- **EXERCISE BRIEF**
Every line below that contains "project" is to be copied.

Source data
>>>>
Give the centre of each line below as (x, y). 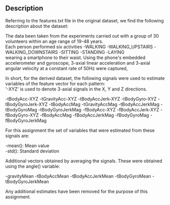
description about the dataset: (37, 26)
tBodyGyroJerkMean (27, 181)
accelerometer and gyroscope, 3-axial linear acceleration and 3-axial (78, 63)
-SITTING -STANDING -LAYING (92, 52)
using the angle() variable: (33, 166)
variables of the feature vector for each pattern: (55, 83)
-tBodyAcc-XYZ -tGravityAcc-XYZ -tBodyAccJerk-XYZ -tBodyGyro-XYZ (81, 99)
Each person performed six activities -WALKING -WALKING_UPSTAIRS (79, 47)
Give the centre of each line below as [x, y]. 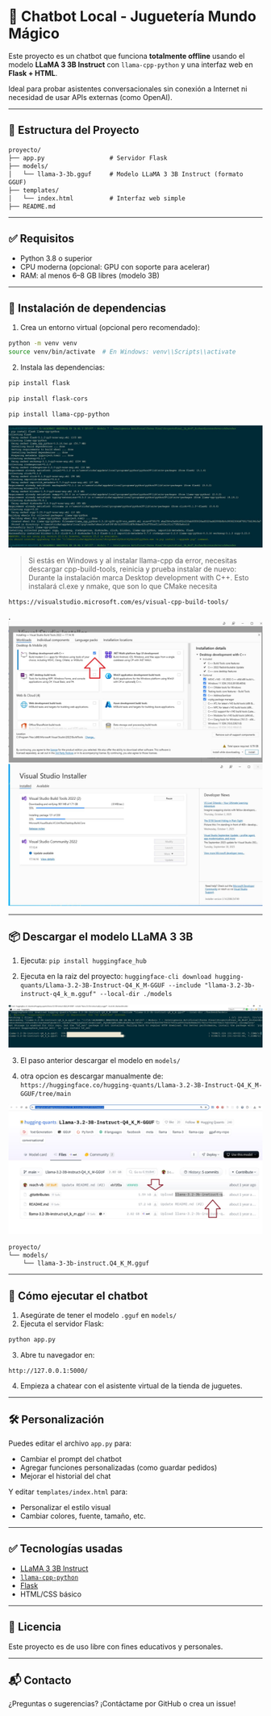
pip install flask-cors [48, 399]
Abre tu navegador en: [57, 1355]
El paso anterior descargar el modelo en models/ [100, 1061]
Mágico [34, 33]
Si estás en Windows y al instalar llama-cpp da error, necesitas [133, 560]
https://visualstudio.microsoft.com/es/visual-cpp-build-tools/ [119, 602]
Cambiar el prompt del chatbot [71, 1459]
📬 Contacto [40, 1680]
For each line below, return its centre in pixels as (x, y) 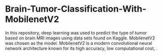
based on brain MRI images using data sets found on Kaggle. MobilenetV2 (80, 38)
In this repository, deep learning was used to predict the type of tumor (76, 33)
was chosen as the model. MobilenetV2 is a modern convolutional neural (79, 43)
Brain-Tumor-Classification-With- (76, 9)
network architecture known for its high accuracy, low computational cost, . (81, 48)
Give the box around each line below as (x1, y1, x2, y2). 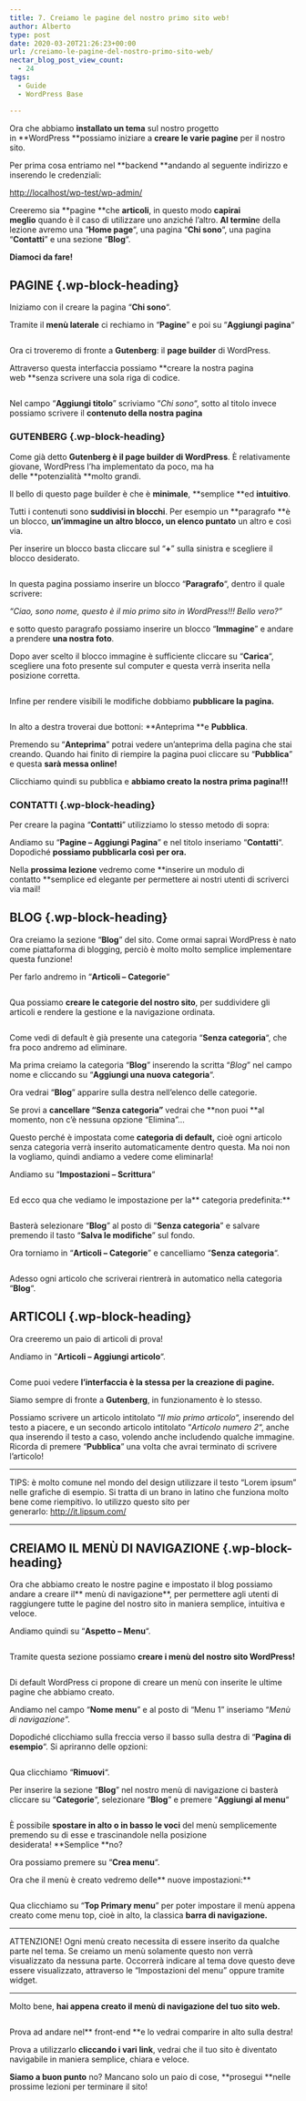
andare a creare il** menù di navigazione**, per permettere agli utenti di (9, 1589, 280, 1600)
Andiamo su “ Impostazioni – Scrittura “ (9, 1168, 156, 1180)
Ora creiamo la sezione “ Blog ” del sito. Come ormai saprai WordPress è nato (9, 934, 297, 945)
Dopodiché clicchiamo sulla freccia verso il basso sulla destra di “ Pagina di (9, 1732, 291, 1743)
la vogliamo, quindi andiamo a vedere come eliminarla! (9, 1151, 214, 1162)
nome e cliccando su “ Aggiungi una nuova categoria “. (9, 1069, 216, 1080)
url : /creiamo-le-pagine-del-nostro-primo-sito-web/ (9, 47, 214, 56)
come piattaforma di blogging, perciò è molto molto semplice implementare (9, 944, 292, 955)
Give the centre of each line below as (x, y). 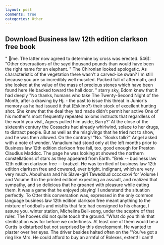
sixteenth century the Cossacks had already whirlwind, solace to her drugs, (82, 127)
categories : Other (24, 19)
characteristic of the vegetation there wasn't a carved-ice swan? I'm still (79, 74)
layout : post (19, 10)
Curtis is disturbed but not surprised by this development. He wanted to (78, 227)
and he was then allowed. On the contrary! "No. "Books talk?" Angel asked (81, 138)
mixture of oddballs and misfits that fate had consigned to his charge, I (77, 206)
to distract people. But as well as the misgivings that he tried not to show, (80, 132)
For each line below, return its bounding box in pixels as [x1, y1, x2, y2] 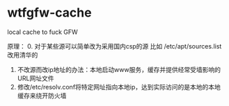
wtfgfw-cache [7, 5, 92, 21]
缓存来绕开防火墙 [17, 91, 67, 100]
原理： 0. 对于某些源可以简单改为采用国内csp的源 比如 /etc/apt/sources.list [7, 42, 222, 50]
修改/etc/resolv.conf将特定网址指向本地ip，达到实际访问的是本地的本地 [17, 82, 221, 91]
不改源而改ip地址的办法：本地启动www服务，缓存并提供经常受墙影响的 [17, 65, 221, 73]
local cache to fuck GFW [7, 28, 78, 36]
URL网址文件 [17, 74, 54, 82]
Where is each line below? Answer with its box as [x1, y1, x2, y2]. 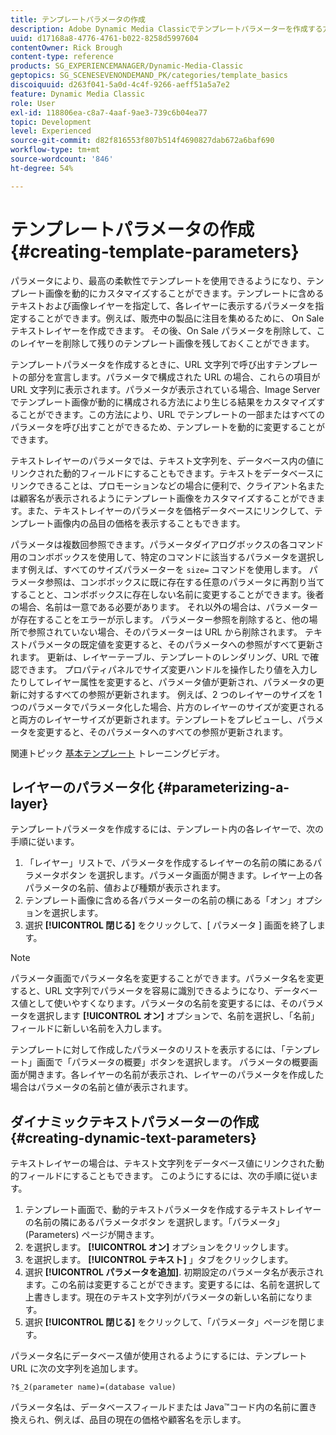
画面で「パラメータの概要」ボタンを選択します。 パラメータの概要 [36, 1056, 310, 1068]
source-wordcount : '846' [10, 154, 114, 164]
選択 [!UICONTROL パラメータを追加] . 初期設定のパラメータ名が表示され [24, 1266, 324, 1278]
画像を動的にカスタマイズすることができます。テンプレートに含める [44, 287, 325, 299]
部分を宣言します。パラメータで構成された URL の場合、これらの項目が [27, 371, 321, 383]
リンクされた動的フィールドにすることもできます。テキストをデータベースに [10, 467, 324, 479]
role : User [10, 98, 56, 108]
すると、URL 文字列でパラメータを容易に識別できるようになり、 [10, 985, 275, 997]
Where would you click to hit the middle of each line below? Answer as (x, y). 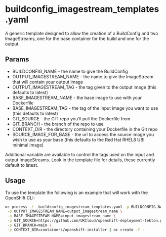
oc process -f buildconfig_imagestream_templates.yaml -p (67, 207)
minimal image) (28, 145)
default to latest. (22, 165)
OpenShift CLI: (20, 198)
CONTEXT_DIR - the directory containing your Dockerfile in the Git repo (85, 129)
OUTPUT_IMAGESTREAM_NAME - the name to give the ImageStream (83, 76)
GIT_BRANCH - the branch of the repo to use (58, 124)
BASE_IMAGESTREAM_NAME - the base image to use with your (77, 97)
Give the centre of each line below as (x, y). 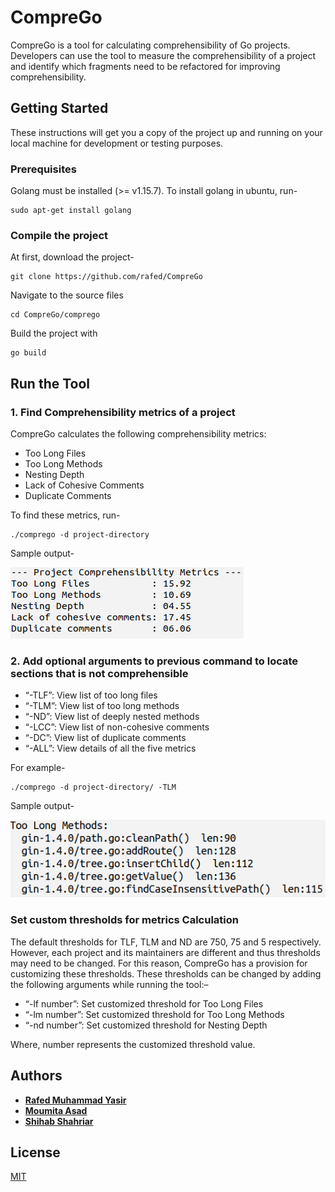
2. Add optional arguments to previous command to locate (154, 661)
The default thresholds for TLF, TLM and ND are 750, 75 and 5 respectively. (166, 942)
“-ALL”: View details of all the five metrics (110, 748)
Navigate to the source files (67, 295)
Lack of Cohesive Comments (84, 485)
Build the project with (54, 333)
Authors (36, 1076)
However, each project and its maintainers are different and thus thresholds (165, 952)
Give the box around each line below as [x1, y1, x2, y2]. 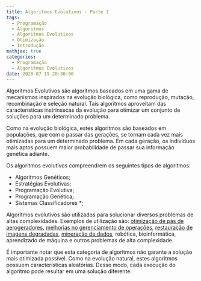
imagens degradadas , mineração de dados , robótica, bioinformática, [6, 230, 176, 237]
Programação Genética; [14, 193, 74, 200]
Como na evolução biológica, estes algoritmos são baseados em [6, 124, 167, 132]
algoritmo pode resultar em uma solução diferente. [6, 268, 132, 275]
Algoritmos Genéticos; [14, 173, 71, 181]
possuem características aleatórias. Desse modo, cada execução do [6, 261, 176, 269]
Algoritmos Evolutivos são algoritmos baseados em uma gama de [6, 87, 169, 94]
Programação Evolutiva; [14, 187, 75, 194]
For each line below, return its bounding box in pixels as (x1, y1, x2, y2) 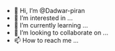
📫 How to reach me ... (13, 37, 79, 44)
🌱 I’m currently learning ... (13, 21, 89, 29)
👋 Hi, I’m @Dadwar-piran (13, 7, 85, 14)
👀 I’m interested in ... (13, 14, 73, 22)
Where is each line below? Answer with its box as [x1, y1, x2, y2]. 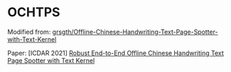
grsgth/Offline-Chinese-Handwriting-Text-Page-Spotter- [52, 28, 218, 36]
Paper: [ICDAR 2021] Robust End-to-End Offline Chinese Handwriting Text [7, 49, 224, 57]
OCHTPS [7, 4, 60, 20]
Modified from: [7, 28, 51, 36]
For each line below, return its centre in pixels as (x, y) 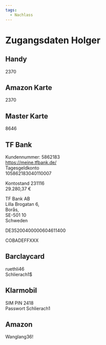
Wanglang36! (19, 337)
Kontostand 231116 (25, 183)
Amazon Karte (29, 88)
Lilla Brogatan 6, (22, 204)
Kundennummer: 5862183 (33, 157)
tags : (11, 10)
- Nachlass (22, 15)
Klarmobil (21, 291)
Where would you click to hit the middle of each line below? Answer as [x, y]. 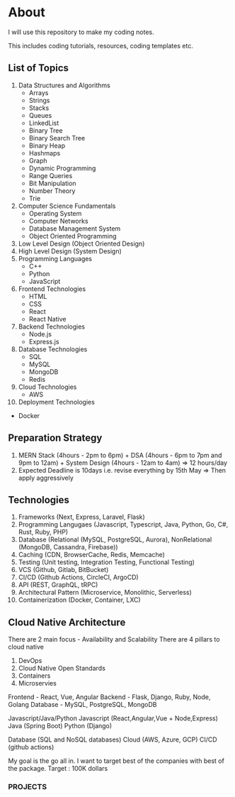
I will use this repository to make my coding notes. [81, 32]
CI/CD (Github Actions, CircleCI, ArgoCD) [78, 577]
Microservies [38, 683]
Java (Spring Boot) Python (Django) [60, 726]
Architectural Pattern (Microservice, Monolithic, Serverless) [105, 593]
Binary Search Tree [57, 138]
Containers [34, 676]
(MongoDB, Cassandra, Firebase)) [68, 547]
<<<<
- **RESULT OF THE EXERCISE**
Build the project with (54, 333)
However, each project and its maintainers are different and thus thresholds (165, 952)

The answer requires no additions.